• [ACTIVITY]: Set down exactly the stretch of lines below that opens at the line containing "Identification (225, 546)" and continues through the last line of the entries, and nothing else.

(Items listed in a dataset)
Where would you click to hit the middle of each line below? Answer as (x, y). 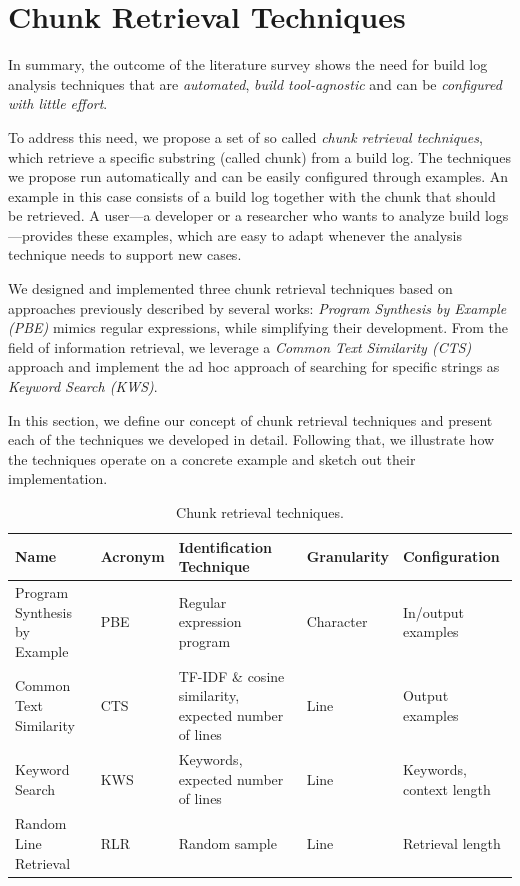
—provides (40, 234)
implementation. (58, 478)
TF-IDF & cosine (231, 675)
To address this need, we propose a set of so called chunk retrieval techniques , (245, 136)
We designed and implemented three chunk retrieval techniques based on (230, 288)
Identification (225, 546)
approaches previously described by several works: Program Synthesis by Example (257, 307)
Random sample (227, 842)

• [ANSWER SECTION]:
Identification (225, 546)
approaches previously described by several works: Program Synthesis by Example (257, 307)
Random sample (227, 842)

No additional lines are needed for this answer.